**BRIEF**
How does the data below read from its first line through the line containing "said Polito"? Print those lines exactly.

(EXERCISE DATA Opens)

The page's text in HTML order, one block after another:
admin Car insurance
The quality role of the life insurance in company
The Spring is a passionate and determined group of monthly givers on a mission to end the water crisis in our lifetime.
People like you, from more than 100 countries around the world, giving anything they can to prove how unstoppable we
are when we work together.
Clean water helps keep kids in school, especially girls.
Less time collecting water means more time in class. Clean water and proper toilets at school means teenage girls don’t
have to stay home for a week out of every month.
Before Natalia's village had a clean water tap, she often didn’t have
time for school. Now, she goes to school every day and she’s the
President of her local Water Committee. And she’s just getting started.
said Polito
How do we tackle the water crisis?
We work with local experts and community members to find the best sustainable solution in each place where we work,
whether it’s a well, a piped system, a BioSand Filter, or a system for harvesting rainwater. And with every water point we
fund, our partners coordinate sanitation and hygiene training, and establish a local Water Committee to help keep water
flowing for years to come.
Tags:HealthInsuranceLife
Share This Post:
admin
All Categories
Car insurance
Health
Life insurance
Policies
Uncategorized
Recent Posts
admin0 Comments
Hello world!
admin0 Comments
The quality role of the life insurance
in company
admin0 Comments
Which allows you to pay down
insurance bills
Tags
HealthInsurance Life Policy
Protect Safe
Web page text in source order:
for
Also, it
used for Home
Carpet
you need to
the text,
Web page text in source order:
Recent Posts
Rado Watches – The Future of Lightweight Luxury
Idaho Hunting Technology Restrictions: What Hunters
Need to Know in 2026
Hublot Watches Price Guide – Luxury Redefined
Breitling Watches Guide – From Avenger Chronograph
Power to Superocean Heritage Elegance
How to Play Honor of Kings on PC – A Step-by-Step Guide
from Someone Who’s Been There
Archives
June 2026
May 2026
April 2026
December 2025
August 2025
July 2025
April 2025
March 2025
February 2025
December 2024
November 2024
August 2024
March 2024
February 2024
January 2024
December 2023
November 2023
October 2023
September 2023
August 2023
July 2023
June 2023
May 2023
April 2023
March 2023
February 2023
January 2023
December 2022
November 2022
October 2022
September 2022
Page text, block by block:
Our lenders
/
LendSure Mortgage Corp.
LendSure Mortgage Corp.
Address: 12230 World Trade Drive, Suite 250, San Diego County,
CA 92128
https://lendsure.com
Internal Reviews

(EXERCISE DATA Closes)

**RESULT FOR THIS TASK**
The page's text in HTML order, one block after another:
admin Car insurance
The quality role of the life insurance in company
The Spring is a passionate and determined group of monthly givers on a mission to end the water crisis in our lifetime.
People like you, from more than 100 countries around the world, giving anything they can to prove how unstoppable we
are when we work together.
Clean water helps keep kids in school, especially girls.
Less time collecting water means more time in class. Clean water and proper toilets at school means teenage girls don’t
have to stay home for a week out of every month.
Before Natalia's village had a clean water tap, she often didn’t have
time for school. Now, she goes to school every day and she’s the
President of her local Water Committee. And she’s just getting started.
said Polito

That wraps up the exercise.